The Norwegian Pension Fund quit all its Samling investments in 2010 because of ethical concerns about its operations in Guyana and Malaysia and Samling's palm oil operations in Myanmar were last year accused of illegal deforestation indigenous land grabs and environmental abuses by civil rights groups in that country.

The OIO said it was aware of online reports of the company's practices in Myanmar but it had not been able to verify them.

It only became aware of the illegal logging fines in 2017.

"After considering various matters, including limitation issues and the age of the fine, and how long ago Samling got OIO consent, we considered the fine was too long ago for us to act on this information alone," Land Information New Zealand's Overseas Investment Office manager Vanessa Horne said.

That action could have included forcing the sale of assets owned by Samling.

Meanwhile, a second Malaysian-owned company also implicated in the Tolaga Bay flooding, has continued to buy sensitive land in New Zealand despite its owners facing allegations of human rights and environmental abuses abroad.

Ernslaw One, owned by Malaysia's Tiong family, is one of the three companies whose activities are being investigated by the Gisborne District Council after the June floods.
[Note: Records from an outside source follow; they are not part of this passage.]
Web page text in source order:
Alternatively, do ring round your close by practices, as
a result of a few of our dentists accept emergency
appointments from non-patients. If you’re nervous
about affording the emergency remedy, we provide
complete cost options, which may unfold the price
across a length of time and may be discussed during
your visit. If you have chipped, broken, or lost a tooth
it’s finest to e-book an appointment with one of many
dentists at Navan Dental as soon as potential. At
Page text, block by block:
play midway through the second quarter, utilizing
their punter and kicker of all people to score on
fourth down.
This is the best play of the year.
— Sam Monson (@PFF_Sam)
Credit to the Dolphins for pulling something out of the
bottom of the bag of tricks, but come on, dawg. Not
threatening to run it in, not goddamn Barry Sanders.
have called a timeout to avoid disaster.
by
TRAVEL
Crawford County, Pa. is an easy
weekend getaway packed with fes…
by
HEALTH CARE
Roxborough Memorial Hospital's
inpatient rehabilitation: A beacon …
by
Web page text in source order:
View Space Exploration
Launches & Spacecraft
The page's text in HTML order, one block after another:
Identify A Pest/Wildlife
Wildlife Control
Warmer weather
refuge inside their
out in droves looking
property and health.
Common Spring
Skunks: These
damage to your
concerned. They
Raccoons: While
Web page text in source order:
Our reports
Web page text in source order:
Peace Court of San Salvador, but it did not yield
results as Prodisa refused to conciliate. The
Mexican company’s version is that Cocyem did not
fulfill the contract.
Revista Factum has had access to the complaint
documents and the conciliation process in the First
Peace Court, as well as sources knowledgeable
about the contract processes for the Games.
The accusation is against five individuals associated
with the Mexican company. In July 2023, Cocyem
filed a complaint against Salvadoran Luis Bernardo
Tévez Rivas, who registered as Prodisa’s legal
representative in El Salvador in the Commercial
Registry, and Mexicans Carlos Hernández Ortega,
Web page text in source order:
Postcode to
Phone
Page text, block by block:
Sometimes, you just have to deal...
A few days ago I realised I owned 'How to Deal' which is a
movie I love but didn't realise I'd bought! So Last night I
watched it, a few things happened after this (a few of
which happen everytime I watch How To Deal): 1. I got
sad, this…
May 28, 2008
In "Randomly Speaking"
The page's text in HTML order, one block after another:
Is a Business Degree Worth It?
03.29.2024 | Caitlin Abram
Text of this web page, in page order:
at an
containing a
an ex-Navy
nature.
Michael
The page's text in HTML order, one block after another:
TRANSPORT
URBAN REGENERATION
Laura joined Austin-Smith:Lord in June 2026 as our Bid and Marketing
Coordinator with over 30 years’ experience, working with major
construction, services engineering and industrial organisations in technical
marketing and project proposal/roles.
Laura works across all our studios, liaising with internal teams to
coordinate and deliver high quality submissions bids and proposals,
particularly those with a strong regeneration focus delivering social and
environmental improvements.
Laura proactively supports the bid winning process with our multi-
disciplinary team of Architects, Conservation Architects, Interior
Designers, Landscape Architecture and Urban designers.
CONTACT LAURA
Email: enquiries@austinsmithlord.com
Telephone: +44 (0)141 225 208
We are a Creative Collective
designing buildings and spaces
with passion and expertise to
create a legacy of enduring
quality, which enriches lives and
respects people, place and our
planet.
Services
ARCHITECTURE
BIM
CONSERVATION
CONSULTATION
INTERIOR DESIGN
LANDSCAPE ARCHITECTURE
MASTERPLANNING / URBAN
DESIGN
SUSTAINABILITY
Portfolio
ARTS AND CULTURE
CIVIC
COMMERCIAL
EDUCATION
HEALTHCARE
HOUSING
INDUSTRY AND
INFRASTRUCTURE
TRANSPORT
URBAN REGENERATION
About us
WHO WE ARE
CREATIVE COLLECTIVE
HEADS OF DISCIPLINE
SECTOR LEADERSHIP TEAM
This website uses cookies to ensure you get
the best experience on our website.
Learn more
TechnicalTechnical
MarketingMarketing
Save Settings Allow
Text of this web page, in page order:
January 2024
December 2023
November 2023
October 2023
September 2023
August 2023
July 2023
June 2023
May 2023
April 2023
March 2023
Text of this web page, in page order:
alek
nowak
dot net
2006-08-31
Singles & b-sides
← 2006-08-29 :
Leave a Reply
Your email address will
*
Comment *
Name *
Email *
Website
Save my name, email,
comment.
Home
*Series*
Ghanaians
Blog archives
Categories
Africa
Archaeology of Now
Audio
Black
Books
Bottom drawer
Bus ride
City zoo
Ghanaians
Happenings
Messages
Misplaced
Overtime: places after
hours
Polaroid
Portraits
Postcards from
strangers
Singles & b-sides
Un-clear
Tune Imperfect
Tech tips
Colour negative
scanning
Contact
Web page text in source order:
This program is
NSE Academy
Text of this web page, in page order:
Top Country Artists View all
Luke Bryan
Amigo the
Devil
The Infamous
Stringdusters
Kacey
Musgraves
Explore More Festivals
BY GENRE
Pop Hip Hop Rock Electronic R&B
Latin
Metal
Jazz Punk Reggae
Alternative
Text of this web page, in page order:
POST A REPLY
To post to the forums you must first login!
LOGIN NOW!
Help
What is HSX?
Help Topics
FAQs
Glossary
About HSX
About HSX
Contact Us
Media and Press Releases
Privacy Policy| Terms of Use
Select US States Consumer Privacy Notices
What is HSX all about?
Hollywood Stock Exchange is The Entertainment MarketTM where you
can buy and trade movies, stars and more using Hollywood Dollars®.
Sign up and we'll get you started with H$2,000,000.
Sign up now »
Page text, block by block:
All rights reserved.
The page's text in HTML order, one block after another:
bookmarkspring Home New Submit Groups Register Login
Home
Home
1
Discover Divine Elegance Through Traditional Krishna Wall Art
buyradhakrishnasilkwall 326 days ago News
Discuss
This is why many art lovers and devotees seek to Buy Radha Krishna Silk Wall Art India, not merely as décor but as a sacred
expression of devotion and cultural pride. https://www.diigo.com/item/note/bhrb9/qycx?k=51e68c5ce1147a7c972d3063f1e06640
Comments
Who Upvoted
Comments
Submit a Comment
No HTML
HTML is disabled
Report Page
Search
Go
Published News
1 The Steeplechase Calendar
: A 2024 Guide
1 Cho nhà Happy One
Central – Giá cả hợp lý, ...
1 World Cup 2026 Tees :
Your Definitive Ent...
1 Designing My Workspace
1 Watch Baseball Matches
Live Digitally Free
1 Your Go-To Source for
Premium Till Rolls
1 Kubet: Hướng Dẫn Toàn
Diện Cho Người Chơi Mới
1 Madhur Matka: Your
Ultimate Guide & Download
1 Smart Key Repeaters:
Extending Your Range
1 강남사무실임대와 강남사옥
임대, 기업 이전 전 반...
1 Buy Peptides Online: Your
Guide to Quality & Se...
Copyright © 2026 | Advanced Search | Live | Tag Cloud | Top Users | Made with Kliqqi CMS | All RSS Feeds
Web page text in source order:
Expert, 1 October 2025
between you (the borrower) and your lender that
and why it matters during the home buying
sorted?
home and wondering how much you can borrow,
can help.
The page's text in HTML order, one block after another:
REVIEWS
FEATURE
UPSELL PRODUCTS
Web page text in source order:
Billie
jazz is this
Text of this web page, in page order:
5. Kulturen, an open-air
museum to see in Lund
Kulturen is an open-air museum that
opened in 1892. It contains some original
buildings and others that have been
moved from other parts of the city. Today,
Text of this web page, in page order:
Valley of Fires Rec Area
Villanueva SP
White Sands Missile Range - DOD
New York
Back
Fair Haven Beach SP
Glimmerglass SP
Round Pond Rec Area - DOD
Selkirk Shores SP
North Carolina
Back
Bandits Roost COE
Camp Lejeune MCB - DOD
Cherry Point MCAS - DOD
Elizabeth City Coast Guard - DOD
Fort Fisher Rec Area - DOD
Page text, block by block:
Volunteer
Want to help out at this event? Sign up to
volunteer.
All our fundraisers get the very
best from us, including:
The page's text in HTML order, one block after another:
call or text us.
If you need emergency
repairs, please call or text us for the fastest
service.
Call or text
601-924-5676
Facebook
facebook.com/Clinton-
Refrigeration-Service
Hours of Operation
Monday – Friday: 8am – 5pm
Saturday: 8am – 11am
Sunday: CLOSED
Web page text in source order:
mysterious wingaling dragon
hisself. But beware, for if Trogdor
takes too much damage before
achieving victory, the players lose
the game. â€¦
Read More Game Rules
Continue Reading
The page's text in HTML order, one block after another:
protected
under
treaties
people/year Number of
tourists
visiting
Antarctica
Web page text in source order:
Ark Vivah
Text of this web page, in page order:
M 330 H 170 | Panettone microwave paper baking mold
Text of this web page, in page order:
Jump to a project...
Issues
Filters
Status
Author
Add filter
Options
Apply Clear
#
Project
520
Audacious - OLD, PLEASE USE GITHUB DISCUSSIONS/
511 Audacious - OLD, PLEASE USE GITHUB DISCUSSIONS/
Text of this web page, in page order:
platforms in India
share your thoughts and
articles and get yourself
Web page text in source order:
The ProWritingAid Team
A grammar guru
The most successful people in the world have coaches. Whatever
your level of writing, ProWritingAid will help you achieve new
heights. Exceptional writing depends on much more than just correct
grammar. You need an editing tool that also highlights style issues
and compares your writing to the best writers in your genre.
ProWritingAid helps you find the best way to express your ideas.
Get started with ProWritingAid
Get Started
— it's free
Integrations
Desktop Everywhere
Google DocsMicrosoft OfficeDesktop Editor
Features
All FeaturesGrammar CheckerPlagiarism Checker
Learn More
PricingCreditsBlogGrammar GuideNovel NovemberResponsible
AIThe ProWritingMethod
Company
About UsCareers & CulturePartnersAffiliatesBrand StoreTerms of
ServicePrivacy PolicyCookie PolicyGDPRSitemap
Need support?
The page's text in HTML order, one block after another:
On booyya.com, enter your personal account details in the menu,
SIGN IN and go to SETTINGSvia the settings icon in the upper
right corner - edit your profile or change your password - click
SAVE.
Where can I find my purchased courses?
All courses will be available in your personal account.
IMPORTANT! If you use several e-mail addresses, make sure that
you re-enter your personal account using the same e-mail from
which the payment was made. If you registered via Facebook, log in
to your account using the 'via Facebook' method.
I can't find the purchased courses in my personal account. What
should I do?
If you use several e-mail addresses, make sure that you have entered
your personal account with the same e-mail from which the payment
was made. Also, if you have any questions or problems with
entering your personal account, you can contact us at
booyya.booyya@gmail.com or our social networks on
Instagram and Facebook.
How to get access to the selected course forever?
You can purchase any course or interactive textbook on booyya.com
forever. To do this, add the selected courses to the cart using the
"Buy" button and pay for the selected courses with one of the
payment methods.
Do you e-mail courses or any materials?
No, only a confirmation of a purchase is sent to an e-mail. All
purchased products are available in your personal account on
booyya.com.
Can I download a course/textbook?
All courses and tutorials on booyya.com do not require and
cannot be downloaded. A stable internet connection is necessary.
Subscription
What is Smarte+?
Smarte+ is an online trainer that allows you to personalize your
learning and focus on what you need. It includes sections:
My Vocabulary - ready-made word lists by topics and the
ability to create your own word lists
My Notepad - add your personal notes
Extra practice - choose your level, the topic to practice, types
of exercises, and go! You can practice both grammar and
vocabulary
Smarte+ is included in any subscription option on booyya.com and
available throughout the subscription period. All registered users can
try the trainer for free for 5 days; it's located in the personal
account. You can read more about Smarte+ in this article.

Its founder Tan Sri Tiong Hiew King made his fortune in forestry and palm oil plantations and his assets here included New Zealand King Salmon, Winstone Pulp and Neil Group.

One of his logging companies Rimbunan Hijau faces accusations of illegal operations and human rights and environmental abuses in Papua New Guinea and Malaysia, first documented by Greenpeace in 2004, and more recently this month by the Oakland Institute.

But it hasn't affected his business in New Zealand with 24 consents to buy sensitive land being granted since 2005.

The Tiong family has been investing in New Zealand for more than 20 years, with more than 90 approved consents to the companies controlled by the family, OIO's Vanessa Horne said.

"For the OIO to take enforcement action after consent has been granted for any breach of a good character condition, it would need to prove that a person is not fit to hold an asset.

"We need to consider the nature of the allegation, the evidence of the allegation and the public interest in taking action, such as the impact on New Zealanders from taking action. The commission of an offence by a person may provide evidence as to whether they are fit to hold an asset. But this is not the only matter the OIO would need to consider," she said.

Both Samling and the Tiong family's Rimbunan Hijau were yesterday named as irresponsible palm oil producers in a report published by Greenpeace.

Campaign Against Foreign Control of Aotearoa (CAFCA) said the OIO's good character test was not rigorous enough.

"To prove companies are of good character representative of the company usually a New Zealand lawyer has to sign a bit of paper certifying they're of good character - that's it," CAFCA spokesperson Murray Horton said.

Council of Trade Unions policy director Bill Rosenberg said the test also only applied to individuals, not the company itself. But he would like to see that changed.

"If you have companies with a consistent poor record of ignoring good environmental practice, no action can be taken under the current law."

East Coast environmental and indigenous rights advocate Tina Ngata said she was "appalled" to learn of the actions that Hikurangi Forest Farms and Ernslaw One's parent companies were accused of in other countries.

It was up to the OIO to monitor foreign investors more stringently and take action if necessary, she said.

"The OIO need to be taking a better role in monitoring the behaviour of these companies if they allow them into our economy so they don't make these kinds of impacts on our landscape."

It was especially important where public money was used to clean up environments impacted by companies failing to follow good practices, she said.

The OIO had nine permanent staff, up from just two in 2015, so it had more capacity to monitor and enforce consent conditions, including good character requirements, Vanessa Horne said.

Oregon Group declined to comment, and several attempts to contact its Malaysian owner were unsuccessful. Hikurangi Forest Farms and its owner Samling could also not be reached for comment.